* Task directions:
Set down the entries again word for word, without any of the images.

(Source records)
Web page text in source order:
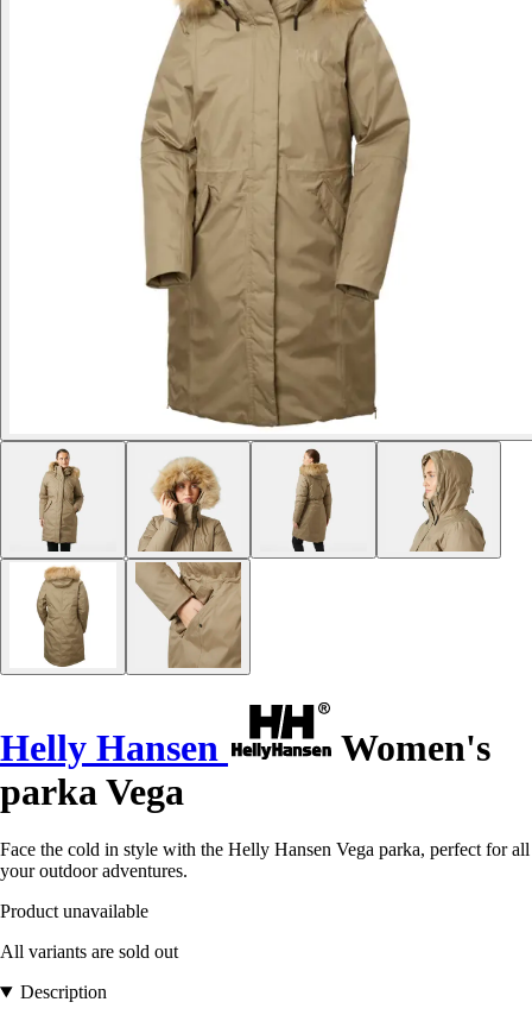
Helly Hansen
Women's
parka Vega
Face the cold in style with the Helly Hansen Vega parka, perfect for all
your outdoor adventures.
Product unavailable
All variants are sold out
Description
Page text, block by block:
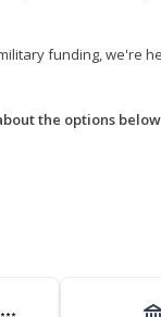
funding, we're
the options
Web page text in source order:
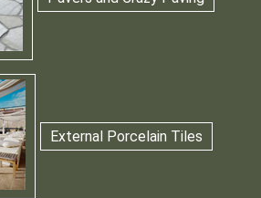
External Porcelain Tiles
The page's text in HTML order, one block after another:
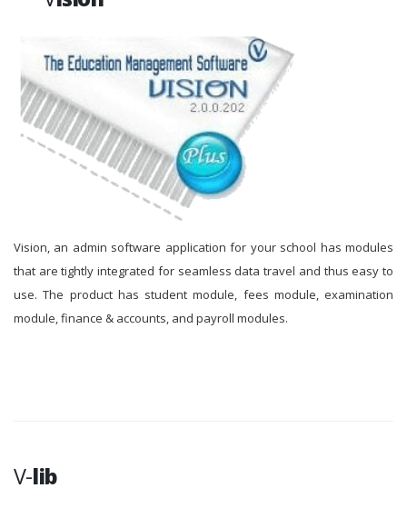
Vision, an admin software application for your school has modules
that are tightly integrated for seamless data travel and thus easy to
use. The product has student module, fees module, examination
module, finance & accounts, and payroll modules.
V-lib
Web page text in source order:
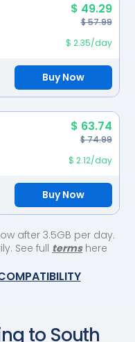
$ 49.29
$ 57.99
$ 2.35/day
Buy Now
$ 63.74
$ 74.99
$ 2.12/day
Buy Now
after 3.5GB per day.
See full termshere
to South
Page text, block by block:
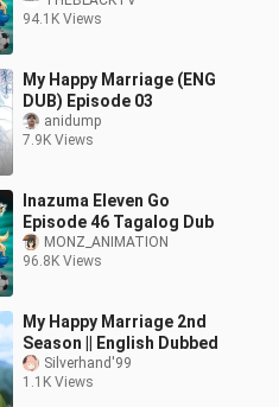
94.1K Views
My Happy Marriage (ENG
DUB) Episode 03
anidump
7.9K Views
Inazuma Eleven Go
Episode 46 Tagalog Dub
MONZ_ANIMATION
96.8K Views
My Happy Marriage 2nd
Season || English Dubbed
Silverhand'99
1.1K Views
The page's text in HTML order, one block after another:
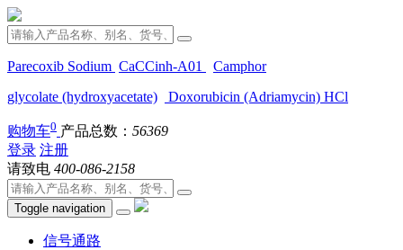
Parecoxib Sodium CaCCinh-A01
Camphor
glycolate (hydroxyacetate)
Doxorubicin (Adriamycin) HCl
购物车0 产品总数： 56369
登录 注册
请致电 400-086-2158
Toggle navigation
信号通路
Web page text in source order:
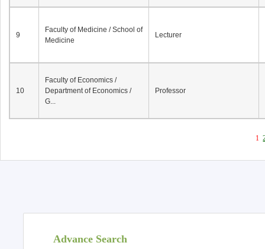
9
Faculty of Medicine / School of
Medicine
Lecturer
10
Faculty of Economics /
Department of Economics /
G...
Professor
1
Advance Search
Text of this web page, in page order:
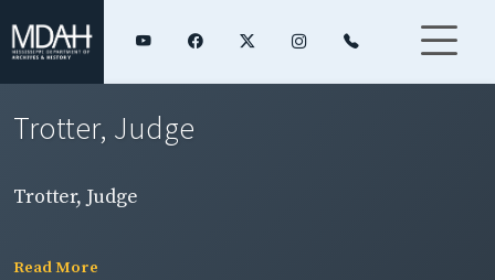
Trotter, Judge
Trotter, Judge
Read More
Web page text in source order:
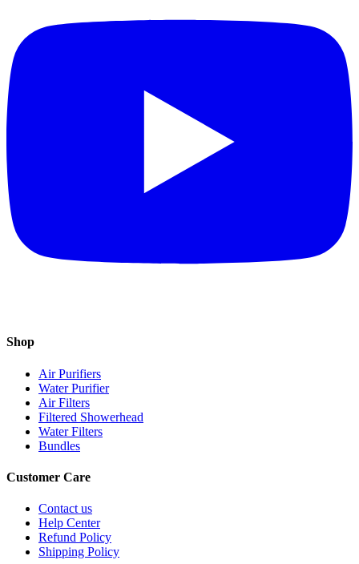
Shop
Air Purifiers
Water Purifier
Air Filters
Filtered Showerhead
Water Filters
Bundles
Customer Care
Contact us
Help Center
Refund Policy
Shipping Policy
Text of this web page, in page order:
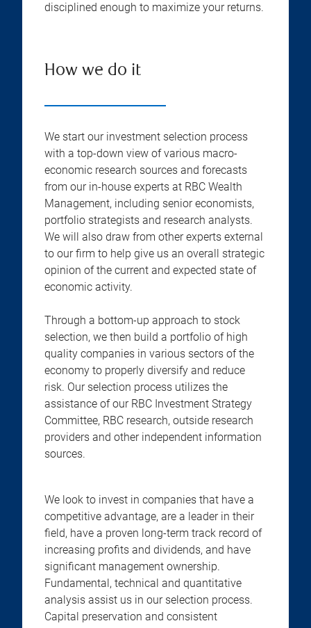
disciplined enough to maximize your returns.
How we do it
We start our investment selection process
with a top-down view of various macro-
economic research sources and forecasts
from our in-house experts at RBC Wealth
Management, including senior economists,
portfolio strategists and research analysts.
We will also draw from other experts external
to our firm to help give us an overall strategic
opinion of the current and expected state of
economic activity.
Through a bottom-up approach to stock
selection, we then build a portfolio of high
quality companies in various sectors of the
economy to properly diversify and reduce
risk. Our selection process utilizes the
assistance of our RBC Investment Strategy
Committee, RBC research, outside research
providers and other independent information
sources.
We look to invest in companies that have a
competitive advantage, are a leader in their
field, have a proven long-term track record of
increasing profits and dividends, and have
significant management ownership.
Fundamental, technical and quantitative
analysis assist us in our selection process.
Capital preservation and consistent
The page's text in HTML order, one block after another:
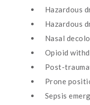
Hazardous
Hazardous
Nasal
Opioid
Post-
Prone
Sepsis
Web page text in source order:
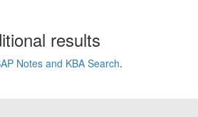
results
Notes and KBA Search.
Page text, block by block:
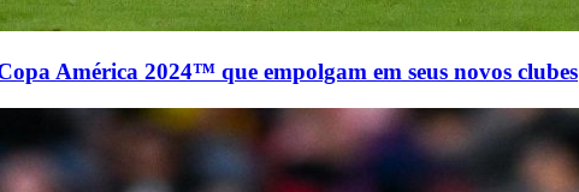
América 2024™ que empolgam em seus novos clubes

* Answer to this task:
Web page text in source order:
Helly Hansen
Women's
parka Vega
Face the cold in style with the Helly Hansen Vega parka, perfect for all
your outdoor adventures.
Product unavailable
All variants are sold out
Description
Page text, block by block:
funding, we're
the options
Web page text in source order:
External Porcelain Tiles
The page's text in HTML order, one block after another:
Vision, an admin software application for your school has modules
that are tightly integrated for seamless data travel and thus easy to
use. The product has student module, fees module, examination
module, finance & accounts, and payroll modules.
V-lib
Web page text in source order:
$ 49.29
$ 57.99
$ 2.35/day
Buy Now
$ 63.74
$ 74.99
$ 2.12/day
Buy Now
after 3.5GB per day.
See full termshere
to South
Page text, block by block:
94.1K Views
My Happy Marriage (ENG
DUB) Episode 03
anidump
7.9K Views
Inazuma Eleven Go
Episode 46 Tagalog Dub
MONZ_ANIMATION
96.8K Views
My Happy Marriage 2nd
Season || English Dubbed
Silverhand'99
1.1K Views
The page's text in HTML order, one block after another:
Parecoxib Sodium CaCCinh-A01
Camphor
glycolate (hydroxyacetate)
Doxorubicin (Adriamycin) HCl
购物车0 产品总数： 56369
登录 注册
请致电 400-086-2158
Toggle navigation
信号通路
Web page text in source order:
9
Faculty of Medicine / School of
Medicine
Lecturer
10
Faculty of Economics /
Department of Economics /
G...
Professor
1
Advance Search
Text of this web page, in page order:
Trotter, Judge
Trotter, Judge
Read More
Web page text in source order:
Shop
Air Purifiers
Water Purifier
Air Filters
Filtered Showerhead
Water Filters
Bundles
Customer Care
Contact us
Help Center
Refund Policy
Shipping Policy
Text of this web page, in page order:
disciplined enough to maximize your returns.
How we do it
We start our investment selection process
with a top-down view of various macro-
economic research sources and forecasts
from our in-house experts at RBC Wealth
Management, including senior economists,
portfolio strategists and research analysts.
We will also draw from other experts external
to our firm to help give us an overall strategic
opinion of the current and expected state of
economic activity.
Through a bottom-up approach to stock
selection, we then build a portfolio of high
quality companies in various sectors of the
economy to properly diversify and reduce
risk. Our selection process utilizes the
assistance of our RBC Investment Strategy
Committee, RBC research, outside research
providers and other independent information
sources.
We look to invest in companies that have a
competitive advantage, are a leader in their
field, have a proven long-term track record of
increasing profits and dividends, and have
significant management ownership.
Fundamental, technical and quantitative
analysis assist us in our selection process.
Capital preservation and consistent
The page's text in HTML order, one block after another:
Hazardous
Hazardous
Nasal
Opioid
Post-
Prone
Sepsis
Web page text in source order:
results
Notes and KBA Search.
Page text, block by block:
América 2024™ que empolgam em seus novos clubes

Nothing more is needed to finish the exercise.